= Beginning of Section =

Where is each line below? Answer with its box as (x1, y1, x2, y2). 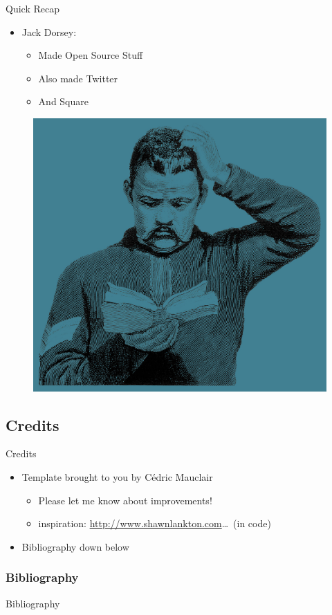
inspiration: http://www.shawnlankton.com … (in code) (38, 516, 271, 531)
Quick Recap (6, 1, 59, 15)
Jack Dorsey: (21, 24, 77, 39)
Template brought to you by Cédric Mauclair (21, 469, 213, 484)
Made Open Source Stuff (38, 48, 143, 62)
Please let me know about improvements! (38, 493, 212, 507)
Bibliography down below (21, 539, 129, 553)
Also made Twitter (38, 71, 118, 85)

= End of Section =

→ **TASK BRIEF**
Nothing but the lines from the one containing "Template brought to" to the last line of the listing above belongs in the answer; restate each word for word.

→ **SOLVED EXERCISE**
Template brought to you by Cédric Mauclair (21, 469, 213, 484)
Made Open Source Stuff (38, 48, 143, 62)
Please let me know about improvements! (38, 493, 212, 507)
Bibliography down below (21, 539, 129, 553)
Also made Twitter (38, 71, 118, 85)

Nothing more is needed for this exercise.